(AVAILABLE DATA)

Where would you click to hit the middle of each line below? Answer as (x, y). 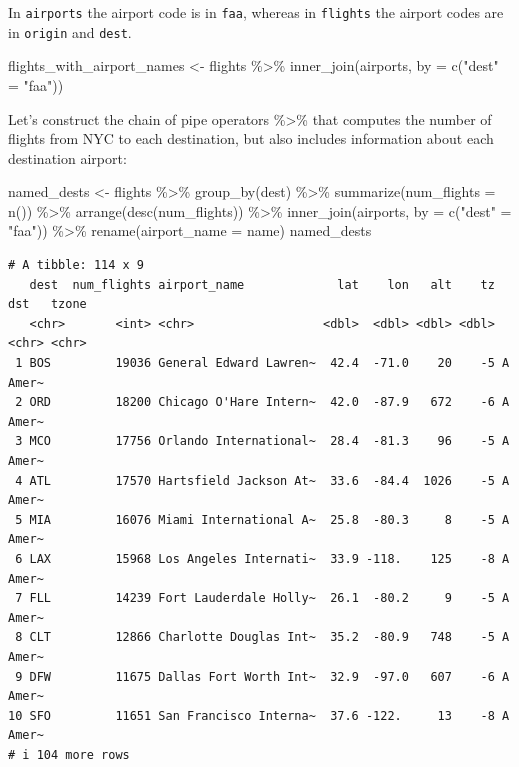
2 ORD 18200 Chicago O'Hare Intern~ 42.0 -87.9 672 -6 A (262, 402)
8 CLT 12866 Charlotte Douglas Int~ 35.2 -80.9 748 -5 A (262, 637)
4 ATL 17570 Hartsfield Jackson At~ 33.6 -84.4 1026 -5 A (262, 480)
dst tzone (47, 304)
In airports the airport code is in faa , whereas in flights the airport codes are (256, 12)
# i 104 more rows (69, 754)
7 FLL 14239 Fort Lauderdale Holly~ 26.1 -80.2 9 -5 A (262, 598)
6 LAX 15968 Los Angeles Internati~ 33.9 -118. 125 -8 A (262, 558)
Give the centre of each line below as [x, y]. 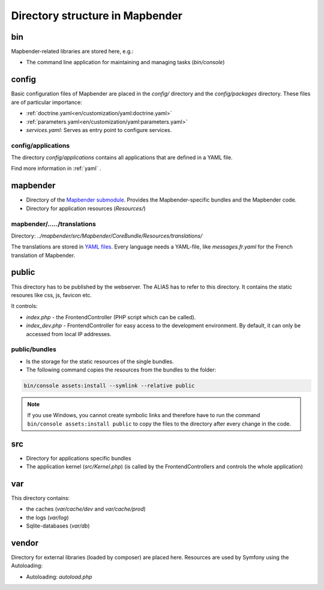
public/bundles [34, 349]
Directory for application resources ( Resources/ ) [86, 208]
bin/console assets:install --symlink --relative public [109, 386]
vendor [25, 543]
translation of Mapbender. [43, 255]
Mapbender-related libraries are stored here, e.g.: [72, 52]
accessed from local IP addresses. [69, 334]
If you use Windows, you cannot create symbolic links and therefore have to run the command [144, 415]
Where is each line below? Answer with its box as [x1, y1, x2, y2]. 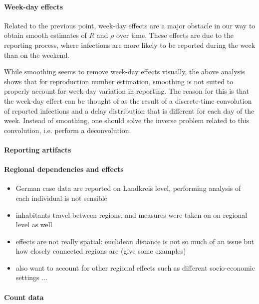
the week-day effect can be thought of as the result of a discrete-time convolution [4, 95, 252, 106]
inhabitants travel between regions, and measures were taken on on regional [15, 209, 248, 220]
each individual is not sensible [15, 192, 107, 203]
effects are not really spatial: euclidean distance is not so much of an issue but [15, 236, 255, 246]
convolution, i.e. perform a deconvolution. [4, 125, 131, 135]
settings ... [15, 272, 47, 283]
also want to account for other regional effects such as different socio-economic [15, 262, 255, 273]
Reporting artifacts [4, 144, 71, 154]
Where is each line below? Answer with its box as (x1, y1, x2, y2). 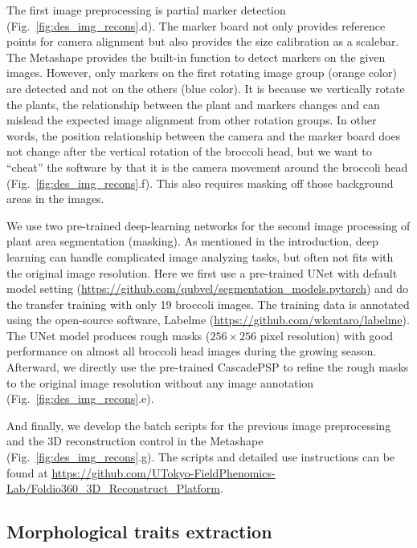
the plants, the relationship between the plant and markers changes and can (6, 95, 380, 112)
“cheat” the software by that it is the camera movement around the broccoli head (6, 158, 408, 175)
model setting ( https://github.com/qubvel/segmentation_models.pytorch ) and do (6, 280, 409, 297)
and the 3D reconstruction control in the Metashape (6, 432, 264, 449)
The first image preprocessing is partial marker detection (6, 2, 286, 18)
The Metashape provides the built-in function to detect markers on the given (6, 48, 386, 65)
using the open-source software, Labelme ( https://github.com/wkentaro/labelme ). (6, 311, 410, 328)
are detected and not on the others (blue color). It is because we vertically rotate (6, 79, 405, 96)
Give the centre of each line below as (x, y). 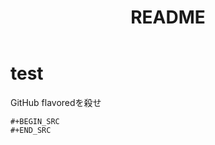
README (168, 17)
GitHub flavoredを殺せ (56, 102)
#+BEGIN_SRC (35, 121)
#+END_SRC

(End AVAILABLE DATA)

§ EXERCISE REQUIREMENTS
Transcribe each line of the material above verbatim, but do not include the images.

§ ANSWER SECTION
Where would you click to hit the middle of each line below? Answer as (x, y). 
2 ORD 18200 Chicago O'Hare Intern~ 42.0 -87.9 672 -6 A (262, 402)
8 CLT 12866 Charlotte Douglas Int~ 35.2 -80.9 748 -5 A (262, 637)
4 ATL 17570 Hartsfield Jackson At~ 33.6 -84.4 1026 -5 A (262, 480)
dst tzone (47, 304)
In airports the airport code is in faa , whereas in flights the airport codes are (256, 12)
# i 104 more rows (69, 754)
7 FLL 14239 Fort Lauderdale Holly~ 26.1 -80.2 9 -5 A (262, 598)
6 LAX 15968 Los Angeles Internati~ 33.9 -118. 125 -8 A (262, 558)
Give the centre of each line below as [x, y]. 
public/bundles [34, 349]
Directory for application resources ( Resources/ ) [86, 208]
bin/console assets:install --symlink --relative public [109, 386]
vendor [25, 543]
translation of Mapbender. [43, 255]
Mapbender-related libraries are stored here, e.g.: [72, 52]
accessed from local IP addresses. [69, 334]
If you use Windows, you cannot create symbolic links and therefore have to run the command [144, 415]
Where is each line below? Answer with its box as [x1, y1, x2, y2]. 
the week-day effect can be thought of as the result of a discrete-time convolution [4, 95, 252, 106]
inhabitants travel between regions, and measures were taken on on regional [15, 209, 248, 220]
each individual is not sensible [15, 192, 107, 203]
effects are not really spatial: euclidean distance is not so much of an issue but [15, 236, 255, 246]
convolution, i.e. perform a deconvolution. [4, 125, 131, 135]
settings ... [15, 272, 47, 283]
also want to account for other regional effects such as different socio-economic [15, 262, 255, 273]
Reporting artifacts [4, 144, 71, 154]
Where is each line below? Answer with its box as (x1, y1, x2, y2). 
the plants, the relationship between the plant and markers changes and can (6, 95, 380, 112)
“cheat” the software by that it is the camera movement around the broccoli head (6, 158, 408, 175)
model setting ( https://github.com/qubvel/segmentation_models.pytorch ) and do (6, 280, 409, 297)
and the 3D reconstruction control in the Metashape (6, 432, 264, 449)
The first image preprocessing is partial marker detection (6, 2, 286, 18)
The Metashape provides the built-in function to detect markers on the given (6, 48, 386, 65)
using the open-source software, Labelme ( https://github.com/wkentaro/labelme ). (6, 311, 410, 328)
are detected and not on the others (blue color). It is because we vertically rotate (6, 79, 405, 96)
Give the centre of each line below as (x, y). 
README (168, 17)
GitHub flavoredを殺せ (56, 102)
#+BEGIN_SRC (35, 121)
#+END_SRC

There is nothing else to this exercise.